Alternatively, this backup of the private key can be delivered via a manual Dead Man's Switch, messages that can be scheduled to be sent and postponed indefinitely, until you disappear and the schedule is fulfilled.
It is worth noting, however, that additional care must be taken with this type of solution, as it is subject to accidental triggering of the message, technical problems that may result in it not being triggered or an increased risk of theft (depending on the information shared and where it is sent).
Although I'll go back a few houses to solve the problems mentioned in this article, I think that for some profiles it's best not to enter uncharted territory.
It is perfectly acceptable to invest in bitcoin in the traditional way, and the inheritance will be similar to many other types of assets.

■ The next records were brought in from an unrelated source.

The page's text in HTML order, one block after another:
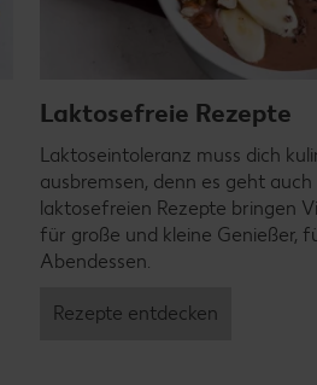
Laktosefreie Rezepte
Laktoseintoleranz muss dich
ausbremsen, denn es geht auch
laktosefreien Rezepte bringen
für große und kleine Genießer,
Abendessen.
Rezepte entdecken

If this is your profile, you will probably invest through ETFs such as QBTC11 or HASH11; or shares in companies on the market such as MicroStrategy (MSTR) or OrangeBTC (OBTC3); or cryptocurrency exchanges.
In the case of investments in Bitcoin through brokers, ETFs or shares, succession follows the traditional rules: in the probate process, the judge can order the assets to be blocked and only release them at the end of the division of assets.
Bitcoin gives you freedom and sovereignty, but demands responsibility. It already solves several classic problems in the world of inheritance, but it creates others that you need to anticipate.
With organization and a process designed specifically for your situation, you can ensure that the assets you have built up really go to those you love, without depending on the state.
Plan ahead, because you never know what tomorrow will bring.
Your bitcoin is only really safe when you are safe... and so are your heirs.